* _Your instructions_:
Transcribe the records verbatim, images excluded.

* _Data records_:
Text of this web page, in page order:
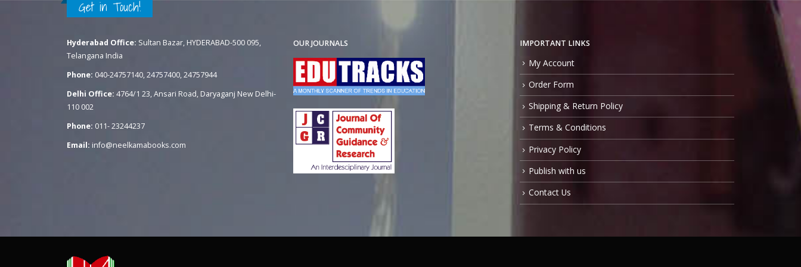
Get in Touch!
Hyderabad Office: Sultan Bazar, HYDERABAD-500 095,
Telangana India
Phone: 040-24757140, 24757400, 24757944
Delhi Office: 4764/1 23, Ansari Road, Daryaganj New Delhi-
110 002
Phone: 011- 23244237
Email: info@neelkamabooks.com
OUR JOURNALS IMPORTANT LINKS
My Account
Order Form
Shipping & Return Policy
Terms & Conditions
Privacy Policy
Publish with us
Contact Us
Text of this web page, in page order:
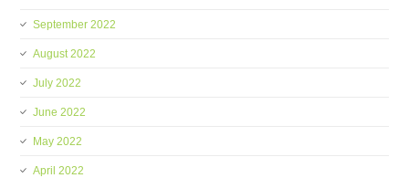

* _Output of the exercise_:
Text of this web page, in page order:
Get in Touch!
Hyderabad Office: Sultan Bazar, HYDERABAD-500 095,
Telangana India
Phone: 040-24757140, 24757400, 24757944
Delhi Office: 4764/1 23, Ansari Road, Daryaganj New Delhi-
110 002
Phone: 011- 23244237
Email: info@neelkamabooks.com
OUR JOURNALS IMPORTANT LINKS
My Account
Order Form
Shipping & Return Policy
Terms & Conditions
Privacy Policy
Publish with us
Contact Us
Text of this web page, in page order:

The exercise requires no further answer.